If I Were In Charge, Health Care Edition
I have no desire to be in charge. I’d have to suffer too many fools and forego too much sleep. But I take comfort from knowing that, if I were in charge, I could confidently propose solutions to many of the common problems politicians hem and haw about. It’s not just that I’m smarter and better trained than most of them, I simply wouldn’t care about getting re-elected. So the obvious solutions that piss people off would be fine with me.
Unfortunately, health care is not one of these problems. The solution really isn’t obvious. So I’ve been thinking about it lately. I’ve got some preliminary ideas that I’d like to share. But be nice. I’m not saying these are the answers. They are just the best out-of-the-box thinking I’ve been able to come up with so far.
There are a couple of interventions I do consider obvious. First, streamline drug discovery. The easiest thing to do is simply dispense with Phase III trials. Most drugs that fail, fail in Phase II. But Phase III is by far the most expensive. Now, I would personally think carefully before I used a drug that hadn’t been shown safe and effective in something the equivalent of Phase III trials.

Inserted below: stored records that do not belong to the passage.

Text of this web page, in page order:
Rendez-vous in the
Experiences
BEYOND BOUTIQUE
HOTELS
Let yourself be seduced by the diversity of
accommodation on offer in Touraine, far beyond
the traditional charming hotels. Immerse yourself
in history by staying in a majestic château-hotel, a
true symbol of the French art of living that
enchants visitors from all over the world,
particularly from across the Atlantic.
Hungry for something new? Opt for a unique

And we should definitely continue to monitor drugs after their approval. But the current system is too much cost for not enough gain. In return for eliminating this cost, we would reduce the term of patent protection and eliminate loopholes that extend such protection.

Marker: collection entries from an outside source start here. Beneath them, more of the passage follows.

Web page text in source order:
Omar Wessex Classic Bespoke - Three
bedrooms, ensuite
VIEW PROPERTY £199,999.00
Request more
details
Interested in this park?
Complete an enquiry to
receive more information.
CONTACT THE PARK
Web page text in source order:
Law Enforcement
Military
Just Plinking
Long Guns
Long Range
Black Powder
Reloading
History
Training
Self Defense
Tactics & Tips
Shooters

Second, I would de-regulate primary care. Physician’s assistants and nurse practitioners are perfectly capable of dispensing routine primary care, but today they may only operate under the direct supervision of a doctor. This practice simply perpetuates physician control over primary care. Let’s get rid of it and lower primary care costs. Moreover, I would back a national law that prevented states and cities from passing local laws that restrict low-cost primary clinics such as ones you might find in a Costco or Wal-Mart. The true reason behind such laws is to protect incumbents, which drives up costs. My guess is that de-regulated primary care could provide a basic level of service at around $30/visit.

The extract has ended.